Spürhündin Kate entdeckt 22 Kilo Marihuana am Kölner Flughafen
Spürhund Kate deckt großen Drogenfund am Flughafen Köln/Bonn auf
Die hochtrainierte Spürhündin Kate hat am Flughafen Köln/Bonn eine große Drogenlieferung aufgespürt. Die siebenjährige Deutsche Schäferhündin erschnüffelte bei einer Routinekontrolle fast 22 Kilogramm Marihuana und knapp vier Kilogramm Haschisch. Die beschlagnahmte Ware hat einen geschätzten Straßenverkaufswert von rund 600.000 Euro und war in zwölf separaten Paketen versteckt, die in verschiedene europäische Länder verschickt werden sollten.
Der Fund erfolgte in der Nacht vom 28. auf den 29. Juni 2025, als Zollbeamte aus Köln standardmäßige Kontrollen durchführten. Kate, die für ihre Fähigkeit bekannt ist, innerhalb weniger Minuten Hunderte von Paketen zu überprüfen, erstarrte plötzlich und wies mit der Nase auf die verdächtigen Sendungen. Jedes Paket enthielt vakuumverpackte Schichten von Rauschgift, die geschickt als Kleidung, Knieschoner, Maschinenteile oder sogar als kühlende Hundegeschirre getarnt waren.
Die Drogen sollten in die Niederlande, nach Belgien, Irland und in die Schweiz geliefert werden und stammten ursprünglich aus den USA. Die Behörden haben die Sendung inzwischen sichergestellt, und das Zollfahndungsamt Essen leitet nun die Ermittlungen. Sobald die Untersuchungen abgeschlossen sind, wird das Rauschgift vernichtet.
Kates Ausbildung ermöglicht es ihr, alle Arten von Betäubungsmitteln präzise zu erkennen. Ihr scharfer Instinkt und ihre Schnelligkeit machen sie zu einer wertvollen Unterstützung bei der Abfangung illegaler Lieferungen, bevor diese ihr Ziel erreichen.

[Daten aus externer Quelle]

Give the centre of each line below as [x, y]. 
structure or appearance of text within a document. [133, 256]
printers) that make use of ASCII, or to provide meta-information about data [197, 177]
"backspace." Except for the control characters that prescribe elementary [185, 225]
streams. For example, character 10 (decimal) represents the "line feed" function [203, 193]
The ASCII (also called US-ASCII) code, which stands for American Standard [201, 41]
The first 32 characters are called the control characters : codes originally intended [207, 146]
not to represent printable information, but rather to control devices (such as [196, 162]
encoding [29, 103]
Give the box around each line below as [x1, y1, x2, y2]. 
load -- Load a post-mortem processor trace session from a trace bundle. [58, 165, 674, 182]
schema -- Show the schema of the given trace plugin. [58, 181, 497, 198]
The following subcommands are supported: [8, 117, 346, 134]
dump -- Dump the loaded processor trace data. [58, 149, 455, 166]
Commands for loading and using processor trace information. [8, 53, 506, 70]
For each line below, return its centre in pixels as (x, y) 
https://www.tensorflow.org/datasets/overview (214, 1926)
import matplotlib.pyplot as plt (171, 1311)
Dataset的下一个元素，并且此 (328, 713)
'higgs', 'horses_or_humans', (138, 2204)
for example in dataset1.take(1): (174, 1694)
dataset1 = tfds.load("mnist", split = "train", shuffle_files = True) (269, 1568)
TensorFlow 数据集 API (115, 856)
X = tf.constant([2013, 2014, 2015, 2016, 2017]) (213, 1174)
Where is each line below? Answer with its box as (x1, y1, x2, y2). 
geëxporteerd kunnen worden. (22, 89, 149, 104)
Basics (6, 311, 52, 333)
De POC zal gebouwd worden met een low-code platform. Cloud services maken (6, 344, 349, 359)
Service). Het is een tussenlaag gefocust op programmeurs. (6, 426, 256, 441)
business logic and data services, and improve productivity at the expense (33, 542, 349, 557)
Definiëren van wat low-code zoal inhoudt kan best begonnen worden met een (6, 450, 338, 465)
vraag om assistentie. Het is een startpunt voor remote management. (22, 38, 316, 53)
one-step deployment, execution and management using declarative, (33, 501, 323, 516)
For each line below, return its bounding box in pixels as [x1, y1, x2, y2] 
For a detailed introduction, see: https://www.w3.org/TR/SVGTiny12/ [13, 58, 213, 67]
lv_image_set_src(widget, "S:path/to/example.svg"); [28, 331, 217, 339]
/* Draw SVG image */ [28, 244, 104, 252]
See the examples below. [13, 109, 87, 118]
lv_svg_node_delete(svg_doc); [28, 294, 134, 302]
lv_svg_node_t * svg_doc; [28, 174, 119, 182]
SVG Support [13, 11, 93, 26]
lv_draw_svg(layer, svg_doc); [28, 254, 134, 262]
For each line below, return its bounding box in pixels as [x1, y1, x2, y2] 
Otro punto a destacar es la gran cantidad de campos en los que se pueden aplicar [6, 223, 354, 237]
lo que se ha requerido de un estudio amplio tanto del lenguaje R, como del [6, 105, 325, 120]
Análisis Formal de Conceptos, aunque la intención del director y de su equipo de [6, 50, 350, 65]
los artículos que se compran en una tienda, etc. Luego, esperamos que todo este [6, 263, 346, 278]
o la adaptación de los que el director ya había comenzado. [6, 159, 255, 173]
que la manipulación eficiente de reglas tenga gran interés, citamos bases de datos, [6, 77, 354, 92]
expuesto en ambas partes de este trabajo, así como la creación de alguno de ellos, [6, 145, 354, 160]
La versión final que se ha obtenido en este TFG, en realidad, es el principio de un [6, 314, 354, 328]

Die Beschlagnahmung zählt zu den größten Drogenfunden am Flughafen in den letzten Monaten. Die Ermittlungen dauern noch an, während die Behörden die Herkunft der Sendung und das geplante Vertriebsnetz untersuchen. Der Fall unterstreicht die Wirksamkeit von Spürhunden im Kampf gegen den Drogenschmuggel über Postwege.